ViiV Healthcare, the global specialist HIV company majority owned by GlaxoSmithKline plc (GSK), with Pfizer Inc and Shionogi Limited (Shionogi) as shareholders, today announced that the US Food and Drug Administration (FDA) approved Apretude, the first and only long-acting injectable pre-exposure prophylaxis (PrEP) option to reduce the risk of sexually acquired HIV-1. The long-acting injectable was approved for use in adults and adolescents weighing at least 35 kg who are at risk of sexually acquiring HIV and who have a negative HIV-1 test prior to initiation.

Cipla Limited announced that it has received final approval for its Lanreotide Injection, from the United States Food and Drug Administration (US FDA). The FDA approval was based on a New Drug Application (NDA) submitted under the 505(b)(2) filing pathway. Lanreotide Injection is supplied in 60 mg/0.2 mL, 90 mg/0.3 mL, and 120 mg/0.5 mL singledose pre-filled syringes. It is indicated for the treatment of patients with Acromegaly and Gastroenteropancreatic Neuroendocrine Tumors (GEP-NETs).

Telix Pharmaceuticals Limited a global biopharmaceutical company focused on the development of diagnostic and therapeutic products based on molecularly targeted radiation announces that the United States Food and Drug Administration (FDA) has approved Telix’s lead prostate cancer imaging product, Illuccix®.

Basilea Pharmaceutica Ltd a commercial-stage biopharmaceutical company committed to meeting the needs of patients with cancer and infectious diseases, announced that the U.S. Food and Drug Administration (FDA) has approved the company’s Investigational New Drug (IND) application for the novel kinase inhibitor BAL0891, a potential first-in-class mitotic checkpoint inhibitor (MCI) that drives aberrant tumor cell division leading to tumor cell death.

Sun Pharma announced that one of its wholly-owned subsidiaries has received final approval from US FDA for its Abbreviated New Drug Application (ANDA) for generic Amphotericin B Liposome for Injection, 50 mg/vial Single-Dose Vial.
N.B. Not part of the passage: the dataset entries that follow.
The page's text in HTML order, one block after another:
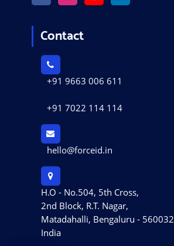
Contact
+91 9663 006 611
+91 7022 114 114
hello@forceid.in
H.O - No.504, 5th Cross,
2nd Block, R.T. Nagar,
Matadahalli, Bengaluru - 560032
India
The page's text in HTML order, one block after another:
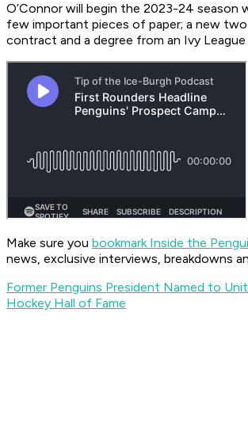
O’Connor will begin the 2023-24 season
few important pieces of paper; a new
contract and a degree from an Ivy League
Make sure you bookmark Inside the
news, exclusive interviews, breakdowns
Former Penguins President Named to
Hockey Hall of Fame
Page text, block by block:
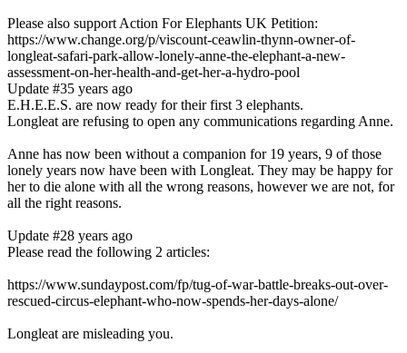
Please also support Action For Elephants UK Petition:
https://www.change.org/p/viscount-ceawlin-thynn-owner-of-
longleat-safari-park-allow-lonely-anne-the-elephant-a-new-
assessment-on-her-health-and-get-her-a-hydro-pool
Update #35 years ago
E.H.E.E.S. are now ready for their first 3 elephants.
Longleat are refusing to open any communications regarding Anne.
Anne has now been without a companion for 19 years, 9 of those
lonely years now have been with Longleat. They may be happy for
her to die alone with all the wrong reasons, however we are not, for
all the right reasons.
Update #28 years ago
Please read the following 2 articles:
https://www.sundaypost.com/fp/tug-of-war-battle-breaks-out-over-
rescued-circus-elephant-who-now-spends-her-days-alone/
Longleat are misleading you.
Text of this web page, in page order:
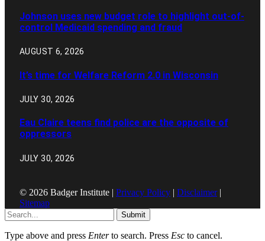
Johnson uses new budget role to highlight out-of-
control Medicaid spending and fraud
AUGUST 6, 2026
It’s time for Welfare Reform 2.0 in Wisconsin
JULY 30, 2026
Eau Claire teens find police are the opposite of
oppressors
JULY 30, 2026
© 2026 Badger Institute | Privacy Policy | Disclaimer|
Sitemap
Submit
Type above and press Enterto search. Press Esc to cancel.
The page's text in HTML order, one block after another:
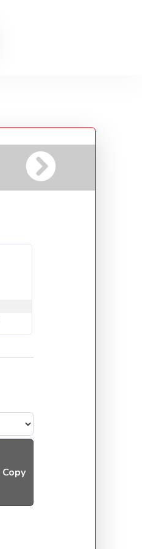
Copy
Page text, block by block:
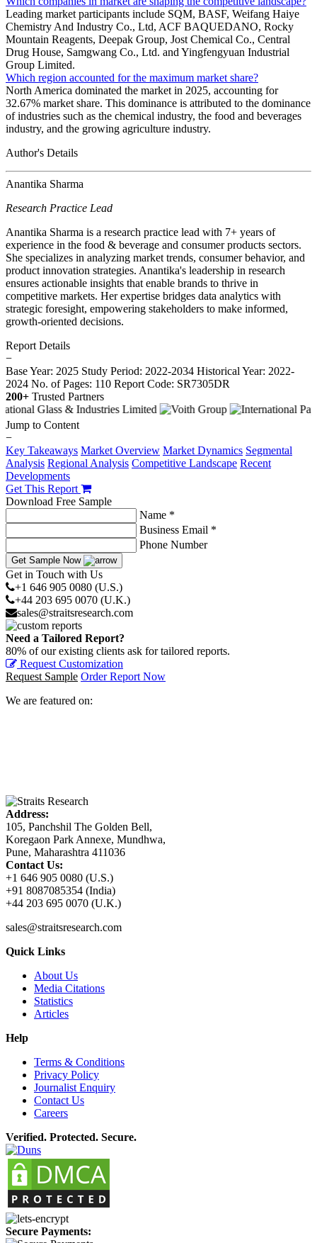
Leading market participants include SQM, BASF, Weifang Haiye
Chemistry And Industry Co., Ltd, ACF BAQUEDANO, Rocky
Mountain Reagents, Deepak Group, Jost Chemical Co., Central
Drug House, Samgwang Co., Ltd. and Yingfengyuan Industrial
Group Limited.
Which region accounted for the maximum market share?
North America dominated the market in 2025, accounting for
32.67% market share. This dominance is attributed to the dominance
of industries such as the chemical industry, the food and beverages
industry, and the growing agriculture industry.
Author's Details
Anantika Sharma
Research Practice Lead
Anantika Sharma is a research practice lead with 7+ years of
experience in the food & beverage and consumer products sectors.
She specializes in analyzing market trends, consumer behavior, and
product innovation strategies. Anantika's leadership in research
ensures actionable insights that enable brands to thrive in
competitive markets. Her expertise bridges data analytics with
strategic foresight, empowering stakeholders to make informed,
growth-oriented decisions.
Report Details
−
Base Year: 2025 Study Period: 2022-2034 Historical Year: 2022-
2024 No. of Pages: 110 Report Code: SR7305DR
200+ Trusted Partners
Jump to Content
−
Key Takeaways Market Overview Market Dynamics Segmental
Analysis Regional Analysis Competitive Landscape Recent
Developments
Get This Report
Download Free Sample
Name *
Business Email *
Phone Number
Get Sample Now
Get in Touch with Us
+1 646 905 0080 (U.S.)
+44 203 695 0070 (U.K.)
sales@straitsresearch.com
Need a Tailored Report?
80% of our existing clients ask for tailored reports.
Request Customization
Request Sample Order Report Now
We are featured on:
Address:
105, Panchshil The Golden Bell,
Koregaon Park Annexe, Mundhwa,
Pune, Maharashtra 411036
Contact Us:
+1 646 905 0080 (U.S.)
+91 8087085354 (India)
+44 203 695 0070 (U.K.)
sales@straitsresearch.com
Quick Links
About Us
Media Citations
Statistics
Articles
Help
Terms & Conditions
Privacy Policy
Journalist Enquiry
Contact Us
Careers
Verified. Protected. Secure.
Secure Payments:
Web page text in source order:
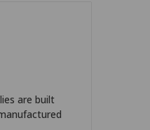
are built
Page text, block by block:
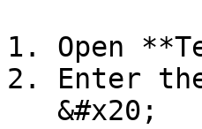
1. Open
2. Enter
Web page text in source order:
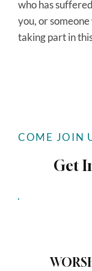
who has
you, or
taking part in
COME JOIN
Get
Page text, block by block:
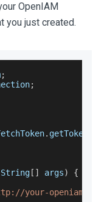
OpenIAM
you just created.
;
;
. getToken
String [ ] args)
{
your-openiam-
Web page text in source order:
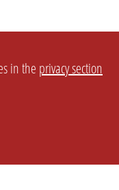
in the privacy section
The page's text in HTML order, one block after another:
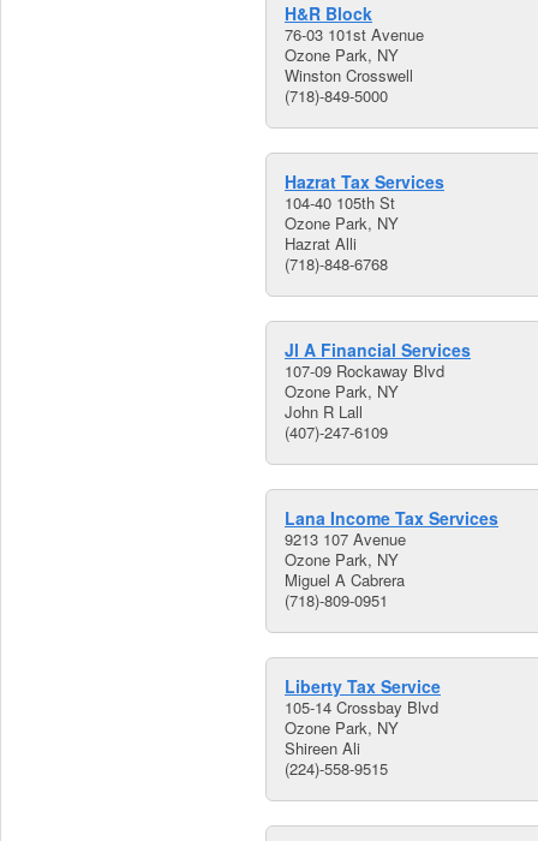
H&R Block
76-03 101st Avenue
Ozone Park, NY
Winston Crosswell
(718)-849-5000
Hazrat Tax Services
104-40 105th St
Ozone Park, NY
Hazrat Alli
(718)-848-6768
Jl A Financial Services
107-09 Rockaway Blvd
Ozone Park, NY
John R Lall
(407)-247-6109
Lana Income Tax Services
9213 107 Avenue
Ozone Park, NY
Miguel A Cabrera
(718)-809-0951
Liberty Tax Service
105-14 Crossbay Blvd
Ozone Park, NY
Shireen Ali
(224)-558-9515
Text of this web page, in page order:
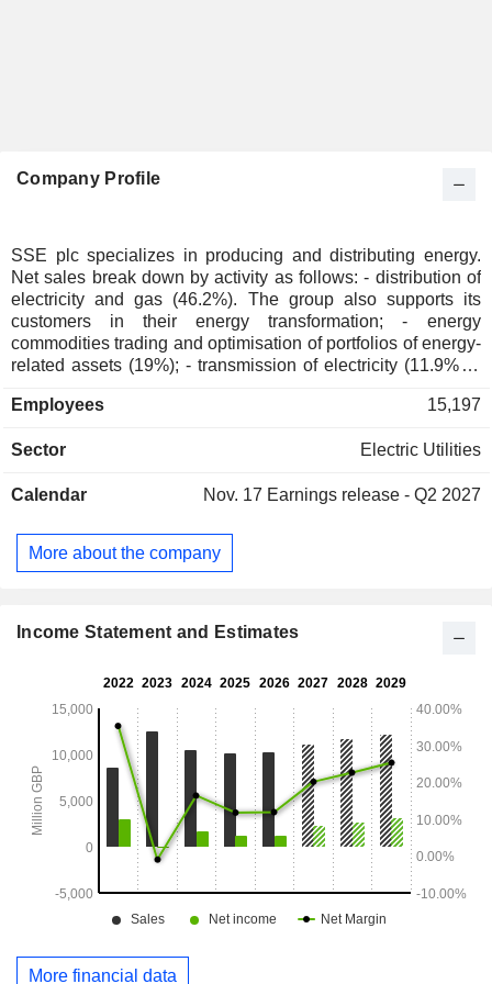
Company Profile
SSE plc specializes in producing and distributing energy.
Net sales break down by activity as follows: - distribution of
electricity and gas (46.2%). The group also supports its
customers in their energy transformation; - energy
commodities trading and optimisation of portfolios of energy-
related assets (19%); - transmission of electricity (11.9%); -
around 4 million homes and businesses served in 2025/26; -
(1.3%): installation of electrical equipment, thermal
professional customers, etc. Net sales are distributed
Ireland (21.9%) and Southern Europe (0.1%).
Employees 15,197
Sector Electric Utilities
Calendar Nov. 17 Earnings release - Q2 2027
More about the company
Income Statement and Estimates
More financial data
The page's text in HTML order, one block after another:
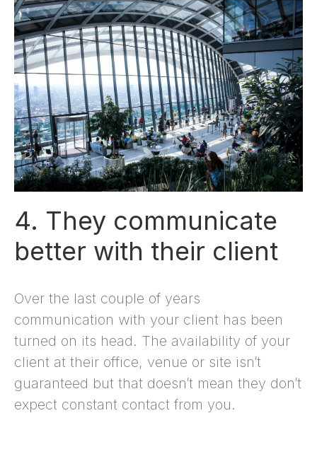
4. They communicate
better with their client
Over the last couple of years
communication with your client has been
turned on its head. The availability of your
client at their office, venue or site isn’t
guaranteed but that doesn’t mean they don’t
expect constant contact from you.
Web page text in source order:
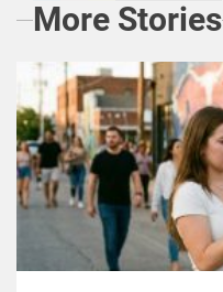
More Stories
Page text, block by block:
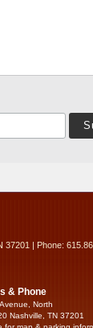
37201 | Phone:
& Phone
North
Nashville, TN 37201
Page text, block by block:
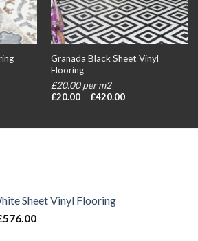
Granada Black Sheet Vinyl
Flooring
£20.00 per m2
£20.00 – £420.00Price
£420.00
Sheet Vinyl Flooring
576.00Price
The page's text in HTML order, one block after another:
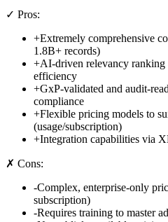
✓ Pros:
+Extremely comprehensive
1.8B+ records)
+AI-driven relevancy
efficiency
+GxP-validated and audit-
compliance
+Flexible pricing models to
(usage/subscription)
+Integration capabilities via
✗ Cons:
-Complex, enterprise-only
subscription)
-Requires training to master
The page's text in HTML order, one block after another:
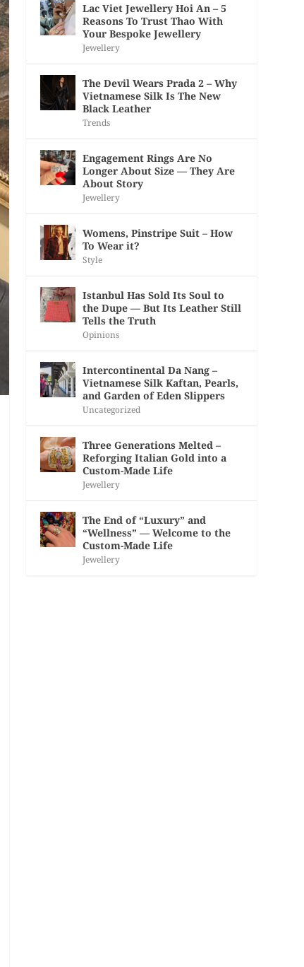
Lac Viet Jewellery Hoi An – 5
Reasons To Trust Thao With
Your Bespoke Jewellery
Jewellery
The Devil Wears Prada 2 – Why
Vietnamese Silk Is The New
Black Leather
Trends
Engagement Rings Are No
Longer About Size — They Are
About Story
Jewellery
Womens, Pinstripe Suit – How
To Wear it?
Style
Istanbul Has Sold Its Soul to
the Dupe — But Its Leather Still
Tells the Truth
Opinions
Intercontinental Da Nang –
Vietnamese Silk Kaftan, Pearls,
and Garden of Eden Slippers
Uncategorized
Three Generations Melted –
Reforging Italian Gold into a
Custom-Made Life
Jewellery
The End of “Luxury” and
“Wellness” — Welcome to the
Custom-Made Life
Jewellery
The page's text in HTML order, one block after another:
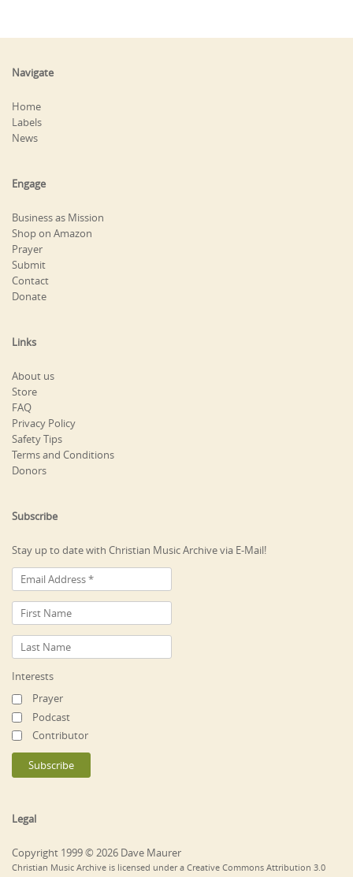
Navigate
Home
Labels
News
Engage
Business as Mission
Shop on Amazon
Prayer
Submit
Contact
Donate
Links
About us
Store
FAQ
Privacy Policy
Safety Tips
Terms and Conditions
Donors
Subscribe
Stay up to date with Christian Music Archive via E-Mail!
Interests
Prayer
Podcast
Contributor
Legal
Copyright 1999 © 2026 Dave Maurer
Christian Music Archive is licensed under a Creative Commons Attribution 3.0
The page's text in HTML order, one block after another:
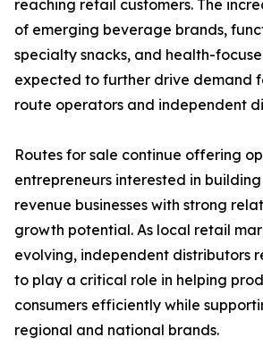
reaching retail customers. The
of emerging beverage brands,
specialty snacks, and health-
expected to further drive demand
route operators and independent
Routes for sale continue offering
entrepreneurs interested in
revenue businesses with strong
growth potential. As local retail
evolving, independent distributors
to play a critical role in helping
consumers efficiently while
regional and national brands.
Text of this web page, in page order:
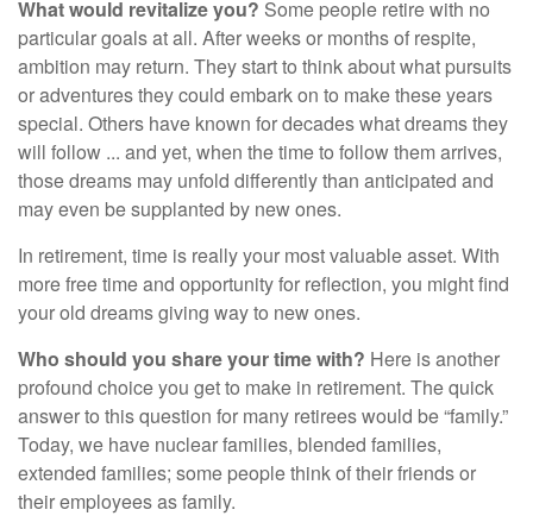
What would revitalize you? Some people retire with no
particular goals at all. After weeks or months of respite,
ambition may return. They start to think about what pursuits
or adventures they could embark on to make these years
special. Others have known for decades what dreams they
will follow ... and yet, when the time to follow them arrives,
those dreams may unfold differently than anticipated and
may even be supplanted by new ones.
In retirement, time is really your most valuable asset. With
more free time and opportunity for reflection, you might find
your old dreams giving way to new ones.
Who should you share your time with? Here is another
profound choice you get to make in retirement. The quick
answer to this question for many retirees would be “family.”
Today, we have nuclear families, blended families,
extended families; some people think of their friends or
their employees as family.
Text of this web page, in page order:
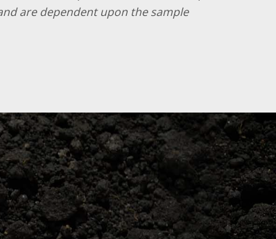
are dependent upon the sample
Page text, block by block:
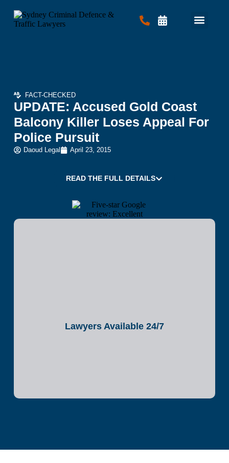
FACT-CHECKED
UPDATE: Accused Gold Coast
Balcony Killer Loses Appeal For
Police Pursuit
Daoud Legal April 23, 2015
READ THE FULL DETAILS
Lawyers Available 24/7
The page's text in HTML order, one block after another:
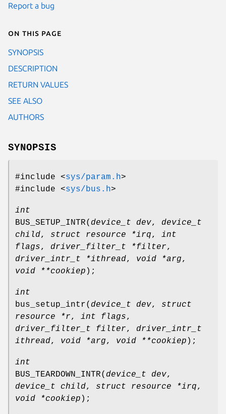
Report a bug
On this page
SYNOPSIS
DESCRIPTION
RETURN VALUES
SEE ALSO
AUTHORS
SYNOPSIS
#include <sys/param.h>
#include <sys/bus.h>
int
BUS_SETUP_INTR( device_t dev, device_t
child, struct resource *irq, int
flags, driver_filter_t *filter,
driver_intr_t *ithread, void *arg,
void **cookiep );
int
bus_setup_intr( device_t dev, struct
resource *r, int flags,
driver_filter_t filter, driver_intr_t
ithread, void *arg, void **cookiep );
int
BUS_TEARDOWN_INTR( device_t dev,
device_t child, struct resource *irq,
void *cookiep );
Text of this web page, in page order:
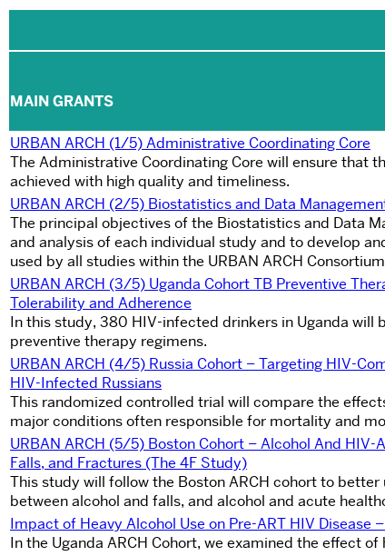
MAIN GRANTS
URBAN ARCH (1/5) Administrative Coordinating Core
The Administrative Coordinating Core will ensure that
achieved with high quality and timeliness.
URBAN ARCH (2/5) Biostatistics and Data
The principal objectives of the Biostatistics and Data
and analysis of each individual study and to develop
used by all studies within the URBAN ARCH
URBAN ARCH (3/5) Uganda Cohort TB Preventive
Tolerability and Adherence
In this study, 380 HIV-infected drinkers in Uganda
preventive therapy regimens.
URBAN ARCH (4/5) Russia Cohort – Targeting HIV-
HIV-Infected Russians
This randomized controlled trial will compare the
major conditions often responsible for mortality and
URBAN ARCH (5/5) Boston Cohort – Alcohol And
Falls, and Fractures (The 4F Study)
This study will follow the Boston ARCH cohort to
between alcohol and falls, and alcohol and acute
Impact of Heavy Alcohol Use on Pre-ART HIV Disease
In the Uganda ARCH Cohort, we examined the effect
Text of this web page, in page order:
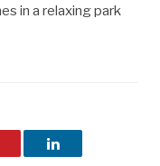
in a relaxing park
LinkedIn

The generic product approval is based on AmBisome® Liposome for Injection, 50 mg/vial as a reference product.

Sun Pharma has been granted Competitive Generic Therapy (CGT) designation by US FDA and being the first approved generic, is eligible for 180 days of CGT exclusivity for the product.

Morepen Laboratories Limited has received USFDA approval for its anti-allergy drug Fexofinadine Hydrochloride that is market in India under the popular brand name Allegra, among others and is the block buster drug of the innovator company Sanofi Aventis, France. Fexofinadine is most widely used, second generation antihistamine drug for the treatment of allergy symptoms and hay fever.